Hudspeth fell into the rough waves but was quickly given a hand back up to the boat. It was the beginning of 7000 vessels to arrive at the five beaches: the US forces at Utah and Omaha and the British and allies at Gold, Juno and Sword. Historians say that in the next three weeks the Allied navies landed more than 850,000 men, 148,000 vehicles and 570,000 tons of stores on the beaches. 

 Within three months, by the end of the Battle of Normandy more than two million men, 400,000 vehicles and three million tons of supplies had been landed on the beaches. For Hudspeth and his men, their role in D-Day had finished on the first day to great applause from their colleagues back at Gosport, Portsmouth. One of the commandos said: “One of the things I found most pleasing about Ken Hudspeth was a down-to-earth practicality of outlook.” Despite its crucial D-Day role, the Exemplar was then sent to Scotland to help research about crush injuries and underwater explosions. 

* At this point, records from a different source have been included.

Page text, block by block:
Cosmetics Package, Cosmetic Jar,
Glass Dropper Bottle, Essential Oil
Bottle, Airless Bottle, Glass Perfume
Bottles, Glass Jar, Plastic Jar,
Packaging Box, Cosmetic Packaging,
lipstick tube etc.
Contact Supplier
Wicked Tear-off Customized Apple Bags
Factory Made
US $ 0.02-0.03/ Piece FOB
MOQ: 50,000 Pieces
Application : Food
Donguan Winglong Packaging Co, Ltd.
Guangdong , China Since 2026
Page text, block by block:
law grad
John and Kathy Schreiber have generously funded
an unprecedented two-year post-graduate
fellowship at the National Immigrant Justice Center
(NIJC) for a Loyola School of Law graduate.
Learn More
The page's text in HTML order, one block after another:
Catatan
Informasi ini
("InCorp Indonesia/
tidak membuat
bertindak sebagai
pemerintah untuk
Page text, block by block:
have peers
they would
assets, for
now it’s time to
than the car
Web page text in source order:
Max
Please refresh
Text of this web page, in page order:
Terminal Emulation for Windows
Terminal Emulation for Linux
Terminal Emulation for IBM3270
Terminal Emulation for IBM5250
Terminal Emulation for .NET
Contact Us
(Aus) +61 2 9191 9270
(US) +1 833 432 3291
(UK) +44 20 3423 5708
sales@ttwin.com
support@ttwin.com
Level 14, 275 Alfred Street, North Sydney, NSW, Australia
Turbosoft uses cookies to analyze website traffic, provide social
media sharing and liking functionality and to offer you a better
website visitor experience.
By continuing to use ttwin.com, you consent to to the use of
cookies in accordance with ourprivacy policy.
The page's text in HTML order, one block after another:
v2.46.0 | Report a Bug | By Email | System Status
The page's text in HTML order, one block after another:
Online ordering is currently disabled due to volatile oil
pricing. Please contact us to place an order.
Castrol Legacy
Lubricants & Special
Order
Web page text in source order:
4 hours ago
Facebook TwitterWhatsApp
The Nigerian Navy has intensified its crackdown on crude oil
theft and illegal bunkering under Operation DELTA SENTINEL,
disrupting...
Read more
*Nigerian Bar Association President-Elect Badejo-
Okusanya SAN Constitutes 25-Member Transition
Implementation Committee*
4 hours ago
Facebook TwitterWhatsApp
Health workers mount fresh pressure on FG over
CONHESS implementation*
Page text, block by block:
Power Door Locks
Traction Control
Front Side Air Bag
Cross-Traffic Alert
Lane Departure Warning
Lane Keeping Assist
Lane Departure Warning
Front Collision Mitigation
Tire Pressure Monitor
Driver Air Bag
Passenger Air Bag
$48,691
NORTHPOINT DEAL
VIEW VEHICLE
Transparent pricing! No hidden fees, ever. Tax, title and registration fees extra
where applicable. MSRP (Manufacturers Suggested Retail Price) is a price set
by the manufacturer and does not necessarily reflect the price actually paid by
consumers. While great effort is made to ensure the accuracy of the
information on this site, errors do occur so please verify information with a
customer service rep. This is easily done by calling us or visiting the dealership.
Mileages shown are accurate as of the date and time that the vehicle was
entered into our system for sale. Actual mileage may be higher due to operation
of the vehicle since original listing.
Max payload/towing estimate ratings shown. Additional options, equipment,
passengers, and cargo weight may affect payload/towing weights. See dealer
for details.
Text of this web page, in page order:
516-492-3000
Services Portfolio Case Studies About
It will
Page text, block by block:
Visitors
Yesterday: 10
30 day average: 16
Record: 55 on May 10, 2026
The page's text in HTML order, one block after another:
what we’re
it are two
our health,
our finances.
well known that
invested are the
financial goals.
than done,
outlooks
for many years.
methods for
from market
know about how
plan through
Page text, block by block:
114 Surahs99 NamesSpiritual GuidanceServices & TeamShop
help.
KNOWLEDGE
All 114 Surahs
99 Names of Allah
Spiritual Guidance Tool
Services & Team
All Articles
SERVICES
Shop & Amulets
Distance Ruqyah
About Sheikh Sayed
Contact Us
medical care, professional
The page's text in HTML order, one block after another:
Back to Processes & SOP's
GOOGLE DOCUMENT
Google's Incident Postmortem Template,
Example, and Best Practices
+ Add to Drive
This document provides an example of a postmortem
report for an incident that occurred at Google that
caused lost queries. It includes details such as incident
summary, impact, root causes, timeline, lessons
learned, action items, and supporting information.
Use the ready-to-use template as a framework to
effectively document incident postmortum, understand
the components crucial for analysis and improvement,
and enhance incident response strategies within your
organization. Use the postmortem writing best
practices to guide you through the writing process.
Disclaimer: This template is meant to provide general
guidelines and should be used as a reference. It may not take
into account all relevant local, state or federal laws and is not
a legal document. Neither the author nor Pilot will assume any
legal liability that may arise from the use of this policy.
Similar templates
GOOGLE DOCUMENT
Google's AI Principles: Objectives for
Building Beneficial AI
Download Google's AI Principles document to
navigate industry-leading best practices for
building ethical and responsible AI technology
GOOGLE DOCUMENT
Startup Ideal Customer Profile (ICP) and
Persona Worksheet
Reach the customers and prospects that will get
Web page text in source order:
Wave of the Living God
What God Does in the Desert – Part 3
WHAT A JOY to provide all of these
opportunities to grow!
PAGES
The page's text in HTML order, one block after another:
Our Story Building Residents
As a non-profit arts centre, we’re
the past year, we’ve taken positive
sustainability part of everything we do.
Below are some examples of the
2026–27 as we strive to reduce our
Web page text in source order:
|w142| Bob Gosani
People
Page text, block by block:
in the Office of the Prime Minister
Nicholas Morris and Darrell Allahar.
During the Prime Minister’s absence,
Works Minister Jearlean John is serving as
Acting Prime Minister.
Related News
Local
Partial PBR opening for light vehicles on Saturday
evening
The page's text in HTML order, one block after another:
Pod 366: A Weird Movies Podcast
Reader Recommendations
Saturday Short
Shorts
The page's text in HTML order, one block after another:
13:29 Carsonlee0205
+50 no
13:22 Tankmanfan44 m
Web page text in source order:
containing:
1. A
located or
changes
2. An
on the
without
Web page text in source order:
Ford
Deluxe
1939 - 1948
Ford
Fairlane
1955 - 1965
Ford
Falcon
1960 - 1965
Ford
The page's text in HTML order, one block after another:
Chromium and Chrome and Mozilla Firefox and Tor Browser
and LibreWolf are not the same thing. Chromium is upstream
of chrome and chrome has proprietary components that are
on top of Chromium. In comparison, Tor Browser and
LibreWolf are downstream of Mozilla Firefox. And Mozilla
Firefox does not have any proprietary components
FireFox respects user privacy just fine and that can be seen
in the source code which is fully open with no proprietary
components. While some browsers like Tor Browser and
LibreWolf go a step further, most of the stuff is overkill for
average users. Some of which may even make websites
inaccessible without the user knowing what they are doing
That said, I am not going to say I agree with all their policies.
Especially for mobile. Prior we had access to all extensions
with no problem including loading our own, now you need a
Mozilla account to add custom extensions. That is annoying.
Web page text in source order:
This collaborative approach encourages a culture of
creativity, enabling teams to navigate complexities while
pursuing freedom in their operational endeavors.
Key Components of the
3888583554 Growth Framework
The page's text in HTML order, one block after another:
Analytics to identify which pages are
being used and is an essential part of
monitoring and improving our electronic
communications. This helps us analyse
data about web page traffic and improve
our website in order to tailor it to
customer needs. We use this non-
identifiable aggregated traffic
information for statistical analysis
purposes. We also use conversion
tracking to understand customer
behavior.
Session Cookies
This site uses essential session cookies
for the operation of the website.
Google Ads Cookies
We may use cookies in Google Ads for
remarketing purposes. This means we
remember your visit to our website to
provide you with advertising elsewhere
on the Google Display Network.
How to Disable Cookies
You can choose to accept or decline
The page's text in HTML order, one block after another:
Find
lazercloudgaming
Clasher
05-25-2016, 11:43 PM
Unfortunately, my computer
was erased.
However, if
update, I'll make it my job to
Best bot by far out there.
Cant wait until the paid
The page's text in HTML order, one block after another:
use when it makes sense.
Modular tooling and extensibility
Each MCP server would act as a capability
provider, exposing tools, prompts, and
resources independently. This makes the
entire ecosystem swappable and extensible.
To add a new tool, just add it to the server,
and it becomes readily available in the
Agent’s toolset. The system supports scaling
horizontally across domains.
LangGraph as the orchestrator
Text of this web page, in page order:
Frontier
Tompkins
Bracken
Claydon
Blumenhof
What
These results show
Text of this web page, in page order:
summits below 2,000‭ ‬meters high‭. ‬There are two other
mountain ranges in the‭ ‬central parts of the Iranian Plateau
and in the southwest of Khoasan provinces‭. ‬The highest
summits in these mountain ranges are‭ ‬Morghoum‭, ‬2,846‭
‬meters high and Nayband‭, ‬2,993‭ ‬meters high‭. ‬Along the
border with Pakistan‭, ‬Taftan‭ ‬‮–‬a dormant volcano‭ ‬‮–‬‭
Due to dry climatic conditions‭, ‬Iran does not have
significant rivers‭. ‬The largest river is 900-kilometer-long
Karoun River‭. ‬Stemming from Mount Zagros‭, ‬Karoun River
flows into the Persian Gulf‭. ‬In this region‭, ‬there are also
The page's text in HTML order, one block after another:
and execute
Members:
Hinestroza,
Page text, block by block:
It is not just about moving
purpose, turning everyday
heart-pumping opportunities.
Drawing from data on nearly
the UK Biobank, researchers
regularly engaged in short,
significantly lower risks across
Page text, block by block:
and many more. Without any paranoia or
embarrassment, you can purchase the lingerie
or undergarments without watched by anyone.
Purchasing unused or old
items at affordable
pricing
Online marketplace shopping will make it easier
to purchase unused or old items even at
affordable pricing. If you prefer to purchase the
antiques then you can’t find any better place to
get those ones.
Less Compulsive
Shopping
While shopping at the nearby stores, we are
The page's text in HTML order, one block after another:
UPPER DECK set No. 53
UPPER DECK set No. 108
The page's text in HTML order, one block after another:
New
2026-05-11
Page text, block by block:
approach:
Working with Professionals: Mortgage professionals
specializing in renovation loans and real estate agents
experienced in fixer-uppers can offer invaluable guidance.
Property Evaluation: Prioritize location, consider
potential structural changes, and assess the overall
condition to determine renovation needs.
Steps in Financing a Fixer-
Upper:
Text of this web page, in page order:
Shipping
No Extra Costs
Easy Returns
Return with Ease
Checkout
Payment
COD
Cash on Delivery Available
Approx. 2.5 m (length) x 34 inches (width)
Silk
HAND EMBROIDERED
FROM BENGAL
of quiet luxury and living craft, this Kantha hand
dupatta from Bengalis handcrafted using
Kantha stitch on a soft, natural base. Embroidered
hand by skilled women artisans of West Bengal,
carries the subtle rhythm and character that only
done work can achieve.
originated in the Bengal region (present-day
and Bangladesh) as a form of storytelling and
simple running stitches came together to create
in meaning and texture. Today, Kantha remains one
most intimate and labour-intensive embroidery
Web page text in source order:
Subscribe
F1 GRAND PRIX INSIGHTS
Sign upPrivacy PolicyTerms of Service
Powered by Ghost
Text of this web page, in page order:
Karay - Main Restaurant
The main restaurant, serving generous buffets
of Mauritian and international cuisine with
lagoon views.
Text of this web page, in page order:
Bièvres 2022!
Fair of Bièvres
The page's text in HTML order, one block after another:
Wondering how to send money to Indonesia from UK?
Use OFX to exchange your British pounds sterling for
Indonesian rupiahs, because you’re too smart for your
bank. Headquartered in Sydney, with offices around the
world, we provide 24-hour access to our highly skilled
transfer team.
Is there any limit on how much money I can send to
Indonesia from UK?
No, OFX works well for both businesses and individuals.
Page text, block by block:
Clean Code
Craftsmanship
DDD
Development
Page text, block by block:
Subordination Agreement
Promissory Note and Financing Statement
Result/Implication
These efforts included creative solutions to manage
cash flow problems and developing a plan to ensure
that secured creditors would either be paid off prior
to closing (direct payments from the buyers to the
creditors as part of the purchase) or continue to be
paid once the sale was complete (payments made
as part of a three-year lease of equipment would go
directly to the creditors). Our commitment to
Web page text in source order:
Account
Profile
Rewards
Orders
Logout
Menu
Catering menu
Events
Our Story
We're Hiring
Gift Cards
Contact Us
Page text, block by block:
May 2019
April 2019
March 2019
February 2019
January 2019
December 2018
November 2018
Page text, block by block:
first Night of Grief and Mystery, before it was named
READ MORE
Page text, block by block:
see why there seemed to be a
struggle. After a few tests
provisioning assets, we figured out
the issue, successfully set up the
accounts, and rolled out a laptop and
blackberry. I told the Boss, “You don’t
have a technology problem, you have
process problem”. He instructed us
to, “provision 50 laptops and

 Hudspeth, who joined the Royal Australian Naval Volunteer Reserve at the beginning of the war, would continue active naval operations until the end of the war as first lieutenant of the destroyer HMS Orwell. After the war he resumed teaching in Tasmania and, according to his son Andrew, very rarely spoke about his war experiences. 

He died in December 2000, aged 82. “He would be mortified to know an article was being written about him,’’ Andrew Hudspeth says. Australian War Memorial senior historian Lachlan Grant says an estimated 500 Royal Australian Navy personnel were serving in the British fleet on D-Day. Of the 500, more than 400 were officers of the RANVR. Grant says Australians commanded two of the convoy escorts, the destroyer HMS Vanquisher, commanded by Lieutenant Commander Frederick Osborne, and the frigate HMS Loch Killin, under the command of Lieutenant Commander Stanley Darling. 

 He says Australians were spread across hundreds of ships, and the experiences of these sailors were diverse. “A small number of Australian naval officers were in command of destroyers, corvettes, minesweepers, landing craft and torpedo boats,” he says. “Others served in ships crews, including commanding individual gun turrets aboard heavy cruisers.”